Toward the close of his essay, Klebba remarks: “As a researcher who understands the biochemistry that was the main subject of the lecture, I was surprised to find the discussion much less substantive than I anticipated.” The lack of substance is entirely on Klebba’s part. Indeed, simply citing his own credentials and then offering a handwaving account of how the flagellum arose does not resolve an outstanding open problem confronting evolutionary theory, namely, how Darwinian processes can actually clear the brick wall that they constantly seem to run into when trying to account for molecular machines such as the flagellum.

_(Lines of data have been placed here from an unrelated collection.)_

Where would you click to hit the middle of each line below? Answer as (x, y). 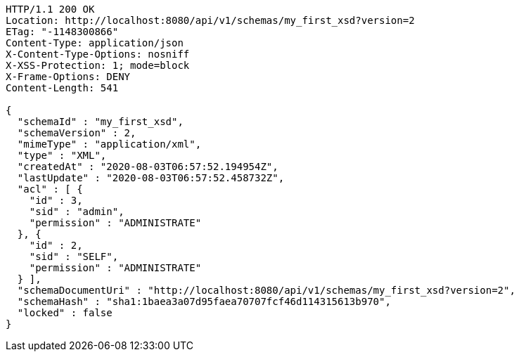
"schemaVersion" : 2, (77, 133)
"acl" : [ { (50, 189)
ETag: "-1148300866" (62, 32)
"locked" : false (65, 313)
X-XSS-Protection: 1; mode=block (98, 65)
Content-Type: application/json (95, 43)
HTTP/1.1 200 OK (50, 9)
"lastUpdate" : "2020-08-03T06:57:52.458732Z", (151, 178)
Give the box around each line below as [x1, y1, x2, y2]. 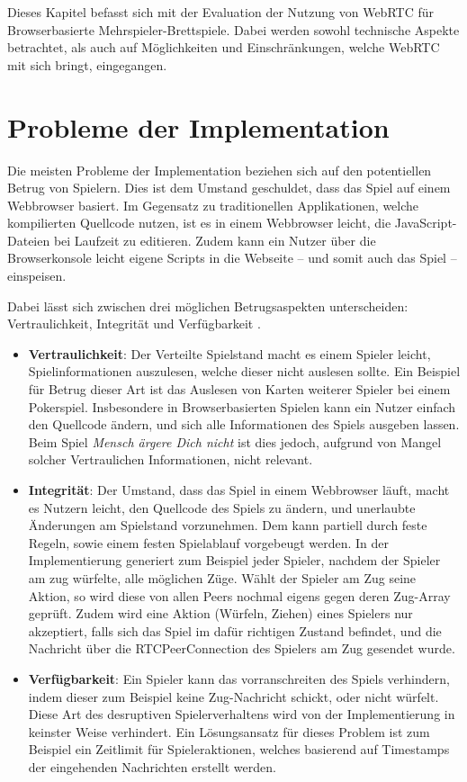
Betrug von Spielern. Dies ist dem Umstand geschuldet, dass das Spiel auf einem [7, 178, 451, 197]
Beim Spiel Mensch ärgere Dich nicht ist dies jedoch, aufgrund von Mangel [28, 432, 442, 451]
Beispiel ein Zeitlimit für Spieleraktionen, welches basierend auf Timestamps [28, 740, 450, 759]
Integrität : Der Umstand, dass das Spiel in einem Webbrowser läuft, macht [28, 481, 450, 499]
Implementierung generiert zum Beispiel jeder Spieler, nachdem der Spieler [28, 551, 441, 570]
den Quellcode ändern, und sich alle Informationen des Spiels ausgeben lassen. [28, 415, 460, 434]
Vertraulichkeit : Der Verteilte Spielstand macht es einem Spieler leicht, [28, 344, 431, 363]
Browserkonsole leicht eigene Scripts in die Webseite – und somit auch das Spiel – [7, 248, 457, 267]
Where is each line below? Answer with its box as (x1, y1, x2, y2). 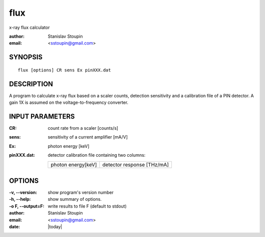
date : (9, 223, 20, 230)
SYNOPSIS (9, 53, 43, 61)
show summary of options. (48, 196, 102, 202)
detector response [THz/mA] (102, 161, 169, 168)
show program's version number (48, 190, 114, 195)
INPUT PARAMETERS (9, 112, 75, 120)
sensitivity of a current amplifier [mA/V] (48, 134, 128, 140)
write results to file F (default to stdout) (48, 203, 127, 209)
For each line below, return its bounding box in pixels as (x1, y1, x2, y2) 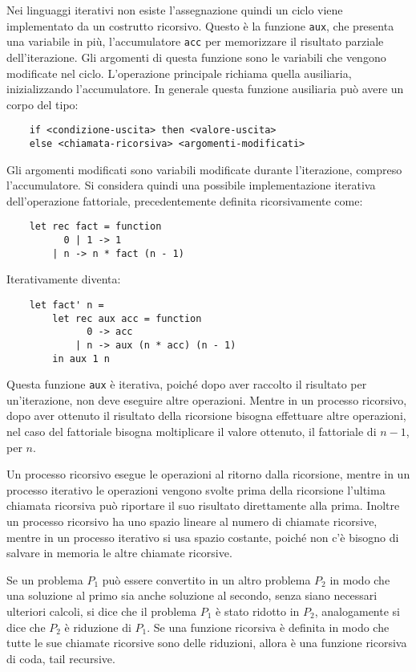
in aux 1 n (52, 352, 110, 365)
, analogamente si (314, 603, 400, 619)
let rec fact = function (29, 221, 162, 233)
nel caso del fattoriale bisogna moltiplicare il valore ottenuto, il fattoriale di (6, 423, 377, 440)
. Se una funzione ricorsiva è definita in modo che (147, 618, 390, 635)
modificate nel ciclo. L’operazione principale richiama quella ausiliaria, (6, 64, 352, 81)
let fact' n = (29, 299, 104, 311)
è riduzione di (64, 618, 131, 635)
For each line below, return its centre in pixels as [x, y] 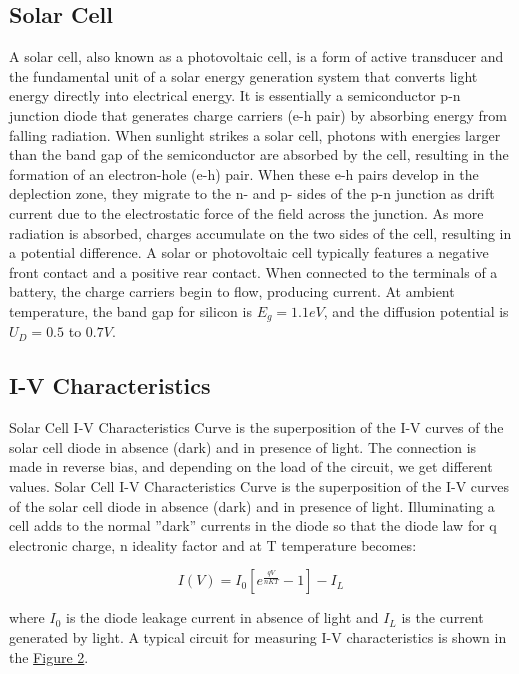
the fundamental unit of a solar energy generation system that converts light [243, 75]
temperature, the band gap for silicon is [130, 310]
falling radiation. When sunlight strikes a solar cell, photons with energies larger [255, 134]
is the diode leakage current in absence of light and [222, 617]
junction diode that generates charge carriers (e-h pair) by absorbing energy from [258, 114]
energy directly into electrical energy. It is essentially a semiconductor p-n [235, 95]
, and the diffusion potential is [416, 310]
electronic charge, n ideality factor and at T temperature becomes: [213, 544]
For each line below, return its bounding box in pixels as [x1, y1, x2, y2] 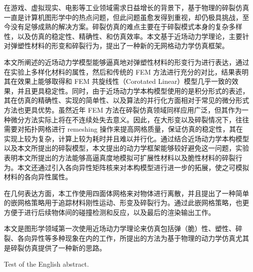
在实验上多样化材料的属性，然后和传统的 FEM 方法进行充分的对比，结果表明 [4, 66, 249, 77]
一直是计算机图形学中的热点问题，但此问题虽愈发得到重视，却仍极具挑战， [4, 12, 242, 22]
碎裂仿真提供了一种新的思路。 [10, 242, 106, 253]
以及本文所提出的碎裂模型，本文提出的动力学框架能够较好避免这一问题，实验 [4, 143, 249, 153]
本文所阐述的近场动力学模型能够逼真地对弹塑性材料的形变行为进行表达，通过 [4, 57, 249, 67]
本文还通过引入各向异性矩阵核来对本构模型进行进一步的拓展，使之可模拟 [17, 162, 249, 172]
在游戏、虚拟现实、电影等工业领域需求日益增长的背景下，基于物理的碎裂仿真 [4, 2, 249, 12]
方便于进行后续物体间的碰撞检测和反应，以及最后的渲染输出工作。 [4, 207, 215, 217]
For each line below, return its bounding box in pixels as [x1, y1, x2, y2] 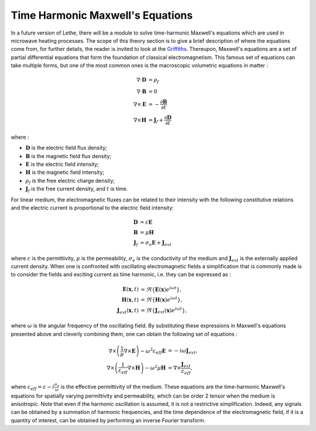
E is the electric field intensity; [25, 161, 99, 168]
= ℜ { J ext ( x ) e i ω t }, [140, 306, 187, 315]
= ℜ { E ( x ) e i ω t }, [140, 285, 181, 293]
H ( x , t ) [121, 296, 139, 303]
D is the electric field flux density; [25, 144, 108, 152]
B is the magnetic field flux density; [25, 152, 112, 159]
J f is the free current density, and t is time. [25, 185, 128, 193]
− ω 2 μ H [145, 364, 166, 371]
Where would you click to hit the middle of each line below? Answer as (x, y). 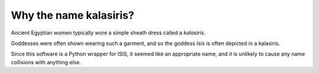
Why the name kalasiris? (73, 15)
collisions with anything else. (46, 62)
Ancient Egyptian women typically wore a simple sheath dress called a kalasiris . (108, 33)
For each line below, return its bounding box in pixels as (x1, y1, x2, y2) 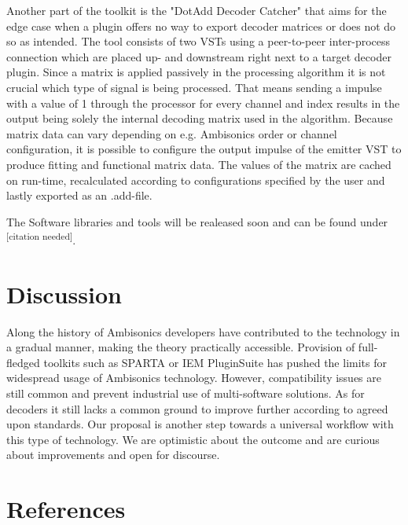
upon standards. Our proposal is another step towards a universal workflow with (6, 416, 394, 432)
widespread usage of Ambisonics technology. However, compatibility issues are (6, 369, 382, 386)
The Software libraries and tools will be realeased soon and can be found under (6, 213, 388, 229)
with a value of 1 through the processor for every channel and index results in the (6, 94, 400, 111)
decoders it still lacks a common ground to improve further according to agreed (6, 400, 388, 417)
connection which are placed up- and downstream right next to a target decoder (6, 48, 391, 64)
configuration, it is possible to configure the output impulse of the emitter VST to (6, 141, 402, 157)
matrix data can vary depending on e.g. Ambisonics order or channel (6, 125, 337, 141)
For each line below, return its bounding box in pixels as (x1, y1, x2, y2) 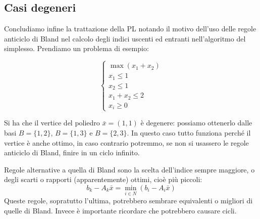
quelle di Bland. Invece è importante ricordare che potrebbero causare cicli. (4, 205, 237, 215)
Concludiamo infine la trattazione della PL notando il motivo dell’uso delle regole (4, 23, 256, 34)
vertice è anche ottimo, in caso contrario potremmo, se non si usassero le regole (4, 137, 249, 148)
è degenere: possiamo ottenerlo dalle (140, 117, 252, 128)
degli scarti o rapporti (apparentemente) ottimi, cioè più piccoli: (4, 174, 202, 185)
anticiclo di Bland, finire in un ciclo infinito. (4, 147, 140, 158)
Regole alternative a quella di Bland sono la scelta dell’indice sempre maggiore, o (4, 164, 255, 174)
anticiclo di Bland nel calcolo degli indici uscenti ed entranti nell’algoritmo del (4, 33, 246, 43)
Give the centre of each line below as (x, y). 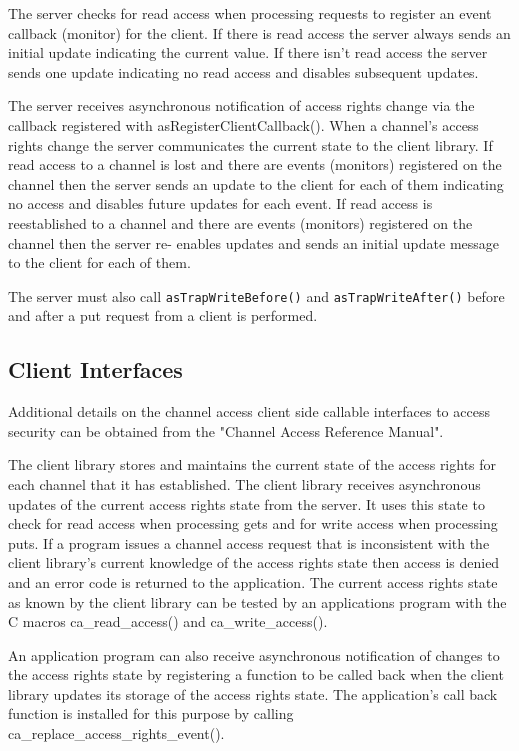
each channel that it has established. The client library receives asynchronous (244, 483)
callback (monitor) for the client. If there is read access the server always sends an (259, 32)
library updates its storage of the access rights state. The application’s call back (253, 693)
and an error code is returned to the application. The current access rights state (253, 581)
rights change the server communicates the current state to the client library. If (250, 144)
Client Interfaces (95, 369)
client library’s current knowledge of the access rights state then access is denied (254, 562)
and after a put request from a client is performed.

I ran Klebba’s essay by a molecular biologist colleague who works professionally on the flagellum (not Behe). Here’s what s/he wrote back:
I imagine Phil is citing the Matzke/Pallen article or Milt Saier’s recent article. What I find interesting is that both admit we have no evolutionary scheme to account for the flagella; instead they merely offer a “plausible” account. That being in print, it is now taken for gospel. Both Pallen and Saier have changed they position radically in recent publications. In 2005, Pallen wrote a bioinformatics paper asking how good is the E. coli/Salmonella flagella paradigm across the phylogenetic tree. Amazingly, it holds up well by their blast comparisons. In 2006, the situation has changed where they state now that to use E.coli/Salmonella for a paradigm, as used by ID proponents, doesn’t make sense — there is no true flagellum. Saier likewise argued in 2005 that based on bioinformatics, the flagellum must have arisen before the Type 3 system. Now he conveniently asserts that both are the product of some hypothetical ancestral protein secretion system. . . . [O]ne might ask where did Phil Klebba get his information (or more precisely his “revelation”) that the evolution of the flagellum has been worked out??? When no one knows. From Matzke? Someone with a Master’s degree in Geography? Reminds me of the old adage applied to fundamentalist preachers — “Argument weak, shout here!”